Where is God breathing new life in mine?

I am trying to learn Dutch. Honestly, between you and me, it is not really going that well. Come to find out, it is an extremely hard language to grasp and I’m finding that not many of the words are sinking into my pandemic-induced, fuzzy brain.
I stumble across the Dutch word lente, which is so close to the Italian word, lentoLento (I somehow remember from piano lessons long ago) means slow or slowly, surely in Dutch it means something similar? But, no. The Dutch word lente in English means Spring, not really even close to the word slow…or is it?
Growing up in Michigan, I remember celebrating – literally shedding my mittens the minute the tiniest, green tip of a crocus would pop through the snow. Then we would wait…and wait…as the rest of Spring would slowly catch up. Many times we would disappointedly wear a winter coat over our new Easter dresses and leave our shiny, white sandals at home in order to dodge melting piles of snow on our way to church. Yet, I’m finding that sometimes here in California, where most days are sunny and warm and each day is more of the same, it is easy to overlook the signs of Spring.
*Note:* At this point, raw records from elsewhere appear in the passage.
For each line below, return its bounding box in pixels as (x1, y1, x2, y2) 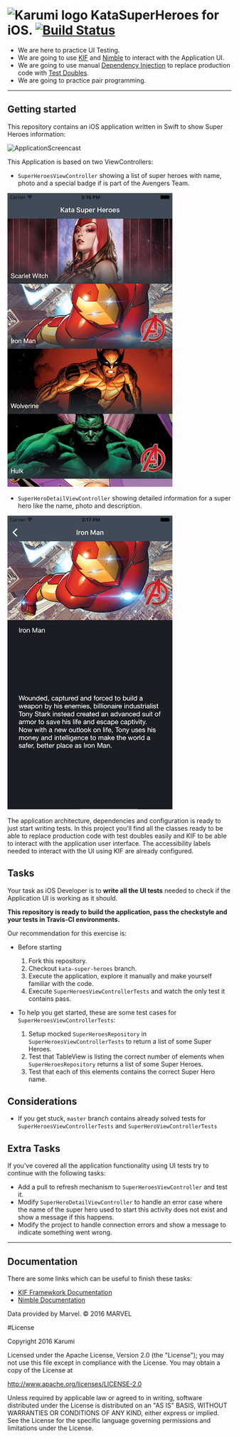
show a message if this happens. (17, 1213, 115, 1222)
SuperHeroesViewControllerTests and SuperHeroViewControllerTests (17, 1122, 218, 1130)
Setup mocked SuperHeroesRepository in (28, 1029, 147, 1038)
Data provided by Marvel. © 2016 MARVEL (7, 1310, 132, 1318)
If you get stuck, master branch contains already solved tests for (17, 1114, 206, 1123)
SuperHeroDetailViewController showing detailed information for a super (17, 493, 231, 502)
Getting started (7, 103, 77, 115)
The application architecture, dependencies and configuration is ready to (7, 816, 222, 825)

And even more so, it is easy to take nature and our God-created Mother Earth for granted.
Still, I am drawn back to this correlation of words —  Lente. Lento. Lent. Spring. Slow.
And I think the spirit is trying to move me, inspire me to perhaps slow down and truly take in the miracle of rebirth…of Spring.
Each day during Lent I have committed to take one photo and document God’s creation. Whether it is the sunrise at the dawn of a new day, or a sprout reaching out of the earth towards the sky — there is so much natural beauty right outside our doorstep. We simply must slow down long enough to see it.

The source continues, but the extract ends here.